Without installing a physical EVCS system, we trained and assessed the ML algorithms offline via virtual simulation. However, it is crucial to understand how this IDS handles intrusions in real-time by detecting internet threats.
When conducting an intrinsic evaluation, we should compare different datasets. In this study, however, we solely used the IoT-23 dataset to train and assess various ML algorithms. We intend to compile our own dataset from an actual EVCS system and evaluate multiple datasets to develop a viable intrusion detection algorithm.

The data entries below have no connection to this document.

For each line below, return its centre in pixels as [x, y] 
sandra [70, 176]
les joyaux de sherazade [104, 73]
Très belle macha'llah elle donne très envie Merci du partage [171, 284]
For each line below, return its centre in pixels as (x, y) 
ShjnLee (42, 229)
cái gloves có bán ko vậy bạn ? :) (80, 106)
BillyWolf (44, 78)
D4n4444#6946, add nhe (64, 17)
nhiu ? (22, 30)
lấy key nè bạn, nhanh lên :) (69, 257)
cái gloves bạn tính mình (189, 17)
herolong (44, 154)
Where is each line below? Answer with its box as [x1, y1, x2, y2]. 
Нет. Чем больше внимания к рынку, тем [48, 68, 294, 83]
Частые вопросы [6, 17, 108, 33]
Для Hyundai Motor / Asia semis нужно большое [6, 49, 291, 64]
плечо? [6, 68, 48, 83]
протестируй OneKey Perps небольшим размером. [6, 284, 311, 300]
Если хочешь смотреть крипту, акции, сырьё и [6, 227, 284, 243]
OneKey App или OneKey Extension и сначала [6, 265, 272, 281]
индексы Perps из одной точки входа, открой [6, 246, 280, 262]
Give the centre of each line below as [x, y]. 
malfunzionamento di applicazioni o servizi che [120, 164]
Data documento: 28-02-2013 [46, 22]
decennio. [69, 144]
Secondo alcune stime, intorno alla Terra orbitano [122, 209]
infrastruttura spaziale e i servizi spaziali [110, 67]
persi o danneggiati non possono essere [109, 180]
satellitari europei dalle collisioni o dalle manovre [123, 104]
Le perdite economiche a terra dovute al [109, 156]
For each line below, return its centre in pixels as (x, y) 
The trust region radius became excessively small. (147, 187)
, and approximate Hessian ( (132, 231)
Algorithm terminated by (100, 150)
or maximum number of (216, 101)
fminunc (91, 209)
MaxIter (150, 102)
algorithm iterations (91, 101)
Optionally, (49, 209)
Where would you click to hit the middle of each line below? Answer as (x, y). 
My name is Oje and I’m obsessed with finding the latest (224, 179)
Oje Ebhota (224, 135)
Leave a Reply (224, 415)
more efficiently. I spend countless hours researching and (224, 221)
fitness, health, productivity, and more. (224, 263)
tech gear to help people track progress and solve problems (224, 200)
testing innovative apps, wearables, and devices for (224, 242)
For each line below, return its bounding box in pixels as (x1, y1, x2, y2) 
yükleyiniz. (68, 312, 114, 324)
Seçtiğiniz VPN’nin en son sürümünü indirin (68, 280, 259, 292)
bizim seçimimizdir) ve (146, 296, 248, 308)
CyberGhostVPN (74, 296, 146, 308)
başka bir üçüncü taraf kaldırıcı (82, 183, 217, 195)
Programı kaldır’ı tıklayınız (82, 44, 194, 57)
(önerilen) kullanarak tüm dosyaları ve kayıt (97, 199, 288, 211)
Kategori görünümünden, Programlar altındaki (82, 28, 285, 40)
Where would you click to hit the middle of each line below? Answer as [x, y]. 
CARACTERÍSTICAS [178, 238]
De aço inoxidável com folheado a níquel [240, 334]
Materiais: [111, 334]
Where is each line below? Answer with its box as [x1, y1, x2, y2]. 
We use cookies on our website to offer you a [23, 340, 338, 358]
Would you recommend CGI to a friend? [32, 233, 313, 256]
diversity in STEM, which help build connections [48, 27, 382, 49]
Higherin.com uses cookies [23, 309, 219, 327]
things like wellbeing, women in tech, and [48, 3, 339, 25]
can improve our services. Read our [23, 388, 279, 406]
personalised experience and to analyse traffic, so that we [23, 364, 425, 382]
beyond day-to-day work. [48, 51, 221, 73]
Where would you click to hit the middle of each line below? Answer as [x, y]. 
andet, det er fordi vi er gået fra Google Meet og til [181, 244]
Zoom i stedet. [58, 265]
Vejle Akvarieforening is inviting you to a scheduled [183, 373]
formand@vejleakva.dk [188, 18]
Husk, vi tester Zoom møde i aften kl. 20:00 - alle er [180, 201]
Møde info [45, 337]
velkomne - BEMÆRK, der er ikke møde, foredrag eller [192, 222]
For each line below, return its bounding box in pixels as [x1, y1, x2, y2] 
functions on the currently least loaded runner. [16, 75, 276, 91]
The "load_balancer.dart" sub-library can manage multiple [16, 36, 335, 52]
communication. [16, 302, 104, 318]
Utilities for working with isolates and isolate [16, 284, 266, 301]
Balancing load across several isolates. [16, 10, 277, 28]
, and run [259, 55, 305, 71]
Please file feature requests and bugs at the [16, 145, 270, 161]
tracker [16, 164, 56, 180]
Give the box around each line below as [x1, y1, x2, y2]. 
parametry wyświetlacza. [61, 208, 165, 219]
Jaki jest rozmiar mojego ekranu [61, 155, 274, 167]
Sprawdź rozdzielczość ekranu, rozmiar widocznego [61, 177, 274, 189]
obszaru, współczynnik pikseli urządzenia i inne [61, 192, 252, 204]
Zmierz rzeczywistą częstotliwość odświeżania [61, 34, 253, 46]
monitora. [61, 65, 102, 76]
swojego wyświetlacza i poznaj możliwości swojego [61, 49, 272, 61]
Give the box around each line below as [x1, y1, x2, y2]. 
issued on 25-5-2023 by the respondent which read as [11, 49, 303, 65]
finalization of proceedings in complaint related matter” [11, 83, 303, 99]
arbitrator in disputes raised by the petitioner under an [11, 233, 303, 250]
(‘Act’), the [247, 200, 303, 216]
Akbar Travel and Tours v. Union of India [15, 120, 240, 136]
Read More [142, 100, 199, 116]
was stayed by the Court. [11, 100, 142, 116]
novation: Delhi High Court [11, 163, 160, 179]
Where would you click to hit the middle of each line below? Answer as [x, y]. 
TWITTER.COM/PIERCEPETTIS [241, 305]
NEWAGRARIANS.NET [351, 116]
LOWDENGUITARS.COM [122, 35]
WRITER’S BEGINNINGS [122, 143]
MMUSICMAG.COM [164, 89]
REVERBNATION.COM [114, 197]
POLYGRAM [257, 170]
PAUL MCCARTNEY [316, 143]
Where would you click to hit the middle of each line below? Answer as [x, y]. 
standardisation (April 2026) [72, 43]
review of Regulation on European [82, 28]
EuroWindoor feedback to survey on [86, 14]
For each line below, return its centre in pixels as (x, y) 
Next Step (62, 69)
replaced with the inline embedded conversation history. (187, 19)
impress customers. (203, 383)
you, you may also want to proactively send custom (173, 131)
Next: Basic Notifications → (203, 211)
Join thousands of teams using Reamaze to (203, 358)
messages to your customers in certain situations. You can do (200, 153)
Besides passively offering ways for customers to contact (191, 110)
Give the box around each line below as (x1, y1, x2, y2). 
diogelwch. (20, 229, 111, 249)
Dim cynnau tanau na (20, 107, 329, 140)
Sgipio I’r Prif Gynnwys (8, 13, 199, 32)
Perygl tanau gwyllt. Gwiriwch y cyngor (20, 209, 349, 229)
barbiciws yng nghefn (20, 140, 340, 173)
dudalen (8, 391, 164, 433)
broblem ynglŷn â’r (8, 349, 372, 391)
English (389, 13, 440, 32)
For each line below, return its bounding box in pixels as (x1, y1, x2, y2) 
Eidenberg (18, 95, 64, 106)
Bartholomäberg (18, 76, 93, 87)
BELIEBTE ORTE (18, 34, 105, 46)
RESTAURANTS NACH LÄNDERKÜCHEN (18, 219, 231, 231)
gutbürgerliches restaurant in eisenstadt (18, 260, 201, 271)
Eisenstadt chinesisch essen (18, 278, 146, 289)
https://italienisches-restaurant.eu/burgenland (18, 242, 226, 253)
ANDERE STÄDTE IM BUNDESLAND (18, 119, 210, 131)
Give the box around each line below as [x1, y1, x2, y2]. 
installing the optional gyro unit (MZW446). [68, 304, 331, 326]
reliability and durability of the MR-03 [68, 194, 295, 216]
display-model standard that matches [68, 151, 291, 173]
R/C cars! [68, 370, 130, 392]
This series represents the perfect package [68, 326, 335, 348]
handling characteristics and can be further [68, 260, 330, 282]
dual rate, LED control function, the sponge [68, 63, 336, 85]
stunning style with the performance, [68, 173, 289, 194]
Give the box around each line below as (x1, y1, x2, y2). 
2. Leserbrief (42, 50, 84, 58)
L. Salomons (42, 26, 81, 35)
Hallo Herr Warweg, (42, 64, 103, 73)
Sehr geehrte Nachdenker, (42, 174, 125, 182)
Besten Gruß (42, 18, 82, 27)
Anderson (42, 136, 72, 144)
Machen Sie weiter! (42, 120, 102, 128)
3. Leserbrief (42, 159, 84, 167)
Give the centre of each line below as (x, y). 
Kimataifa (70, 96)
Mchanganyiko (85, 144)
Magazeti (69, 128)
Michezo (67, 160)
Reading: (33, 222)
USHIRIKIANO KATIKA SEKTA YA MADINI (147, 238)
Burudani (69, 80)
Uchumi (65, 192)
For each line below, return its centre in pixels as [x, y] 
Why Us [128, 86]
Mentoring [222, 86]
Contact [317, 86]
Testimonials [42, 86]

7. Conclusions and Future Work
In this paper, we discussed the EVCS security requirements, threats, and challenges. We compared different approaches used in the literature to address the different types of threats affecting the EVCS/IoT systems. We also presented the usage of the various datasets in recent research papers. We applied machine learning methods to be used in anomaly-based IDSs with high accuracy. We evaluated two traditional classifiers used in Machine learning: The Decision Tree Classifier and the Filtered Classifier. The Filtered Classifier has the best performance in binary classification in terms of accuracy, precision, recall, F-1 score, and modeling time, making it the best solution for identifying DDoS attacks in the IoT Environment. These results are in line with those of previous studies. The suggested method may be used to enhance the security of any sensitive Industrial Control Systems (ICSs), ranging from SCADA to green hydrogen control systems. By highlighting the need for training classification models on appropriate datasets, we hope that the results of this research will contribute to the development of a complete IDS. In this paper, we minimized the training data used in the simulations and observed the accuracy of the intrusion detection system. The results proved that the detection accuracy was not affected. This should help in identifying malicious traffic with minimal training data, which increases the agility of the EVCS IDS. In the future, we plan to investigate the role of feature selection and other deep learning techniques. We will focus on the Deep Learning algorithms, and various datasets will be used to assess IDS efficiency.